(Provided entries begins)

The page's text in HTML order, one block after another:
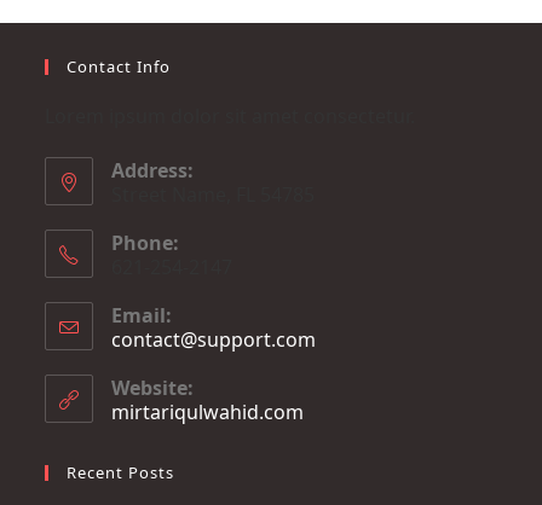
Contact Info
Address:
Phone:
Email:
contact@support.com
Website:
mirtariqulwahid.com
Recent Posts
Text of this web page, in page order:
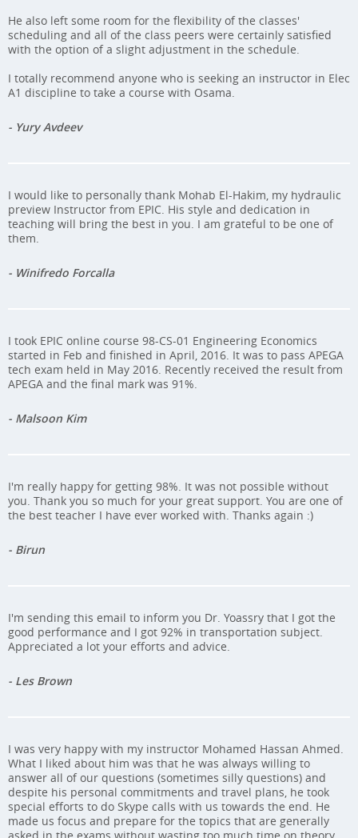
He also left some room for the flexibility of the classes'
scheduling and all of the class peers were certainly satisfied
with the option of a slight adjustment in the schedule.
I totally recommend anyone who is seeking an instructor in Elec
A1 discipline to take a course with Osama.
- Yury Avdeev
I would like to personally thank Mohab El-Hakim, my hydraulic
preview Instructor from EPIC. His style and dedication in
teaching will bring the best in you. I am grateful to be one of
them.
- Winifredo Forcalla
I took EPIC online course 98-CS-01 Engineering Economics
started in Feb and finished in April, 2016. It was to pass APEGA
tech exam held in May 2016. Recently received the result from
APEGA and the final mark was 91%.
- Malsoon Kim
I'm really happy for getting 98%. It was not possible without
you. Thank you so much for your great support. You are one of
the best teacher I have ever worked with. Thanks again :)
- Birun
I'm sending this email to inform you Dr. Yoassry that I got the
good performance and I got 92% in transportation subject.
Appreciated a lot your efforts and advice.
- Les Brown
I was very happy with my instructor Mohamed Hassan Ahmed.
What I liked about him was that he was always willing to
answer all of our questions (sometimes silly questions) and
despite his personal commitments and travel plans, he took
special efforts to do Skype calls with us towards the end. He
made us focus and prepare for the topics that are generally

(Provided entries ends)

The pictures stay out; please reproduce everything else in the entries exactly.

The page's text in HTML order, one block after another:
Contact Info
Address:
Phone:
Email:
contact@support.com
Website:
mirtariqulwahid.com
Recent Posts
Text of this web page, in page order:
He also left some room for the flexibility of the classes'
scheduling and all of the class peers were certainly satisfied
with the option of a slight adjustment in the schedule.
I totally recommend anyone who is seeking an instructor in Elec
A1 discipline to take a course with Osama.
- Yury Avdeev
I would like to personally thank Mohab El-Hakim, my hydraulic
preview Instructor from EPIC. His style and dedication in
teaching will bring the best in you. I am grateful to be one of
them.
- Winifredo Forcalla
I took EPIC online course 98-CS-01 Engineering Economics
started in Feb and finished in April, 2016. It was to pass APEGA
tech exam held in May 2016. Recently received the result from
APEGA and the final mark was 91%.
- Malsoon Kim
I'm really happy for getting 98%. It was not possible without
you. Thank you so much for your great support. You are one of
the best teacher I have ever worked with. Thanks again :)
- Birun
I'm sending this email to inform you Dr. Yoassry that I got the
good performance and I got 92% in transportation subject.
Appreciated a lot your efforts and advice.
- Les Brown
I was very happy with my instructor Mohamed Hassan Ahmed.
What I liked about him was that he was always willing to
answer all of our questions (sometimes silly questions) and
despite his personal commitments and travel plans, he took
special efforts to do Skype calls with us towards the end. He
made us focus and prepare for the topics that are generally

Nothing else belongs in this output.